[Opening Data to process section]

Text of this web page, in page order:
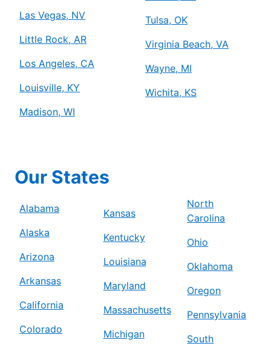
Las Vegas, NV
Little Rock, AR
Los Angeles, CA
Louisville, KY
Madison, WI
Tulsa, OK
Virginia Beach, VA
Wayne, MI
Wichita, KS
Our States
Alabama
Alaska
Arizona
Arkansas
California
Colorado
Kansas
Kentucky
Louisiana
Maryland
Massachusetts
Michigan
North
Carolina
Ohio
Oklahoma
Oregon
Pennsylvania
South
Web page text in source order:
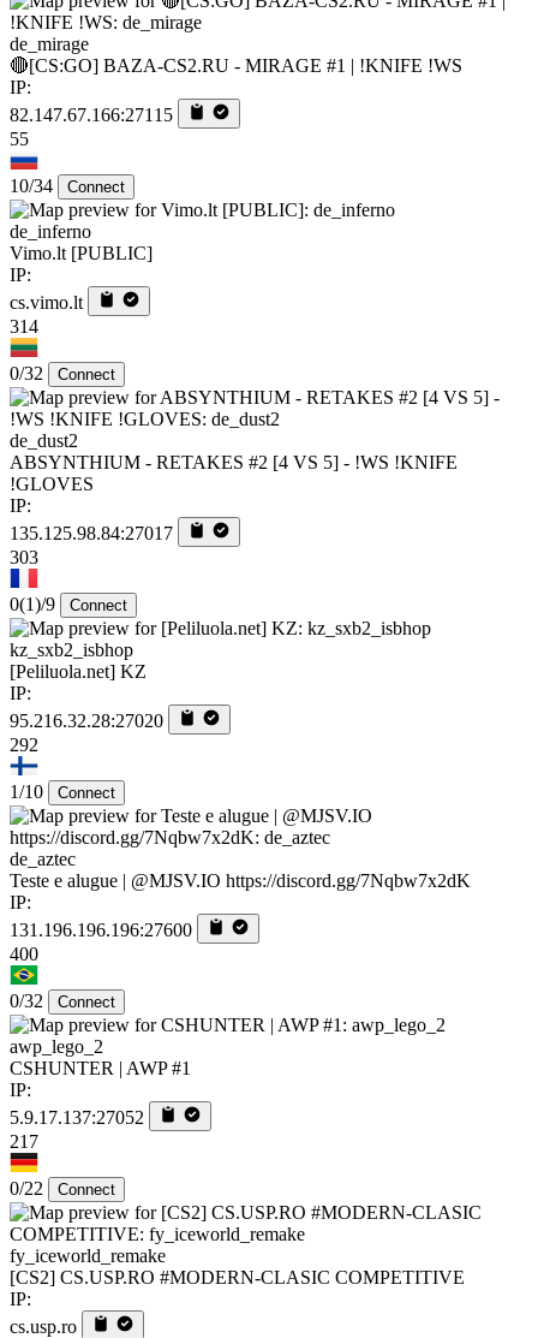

[Closing Data to process section]

Exactly as written, please copy out the whole set of records, skipping images.

Text of this web page, in page order:
Las Vegas, NV
Little Rock, AR
Los Angeles, CA
Louisville, KY
Madison, WI
Tulsa, OK
Virginia Beach, VA
Wayne, MI
Wichita, KS
Our States
Alabama
Alaska
Arizona
Arkansas
California
Colorado
Kansas
Kentucky
Louisiana
Maryland
Massachusetts
Michigan
North
Carolina
Ohio
Oklahoma
Oregon
Pennsylvania
South
Web page text in source order:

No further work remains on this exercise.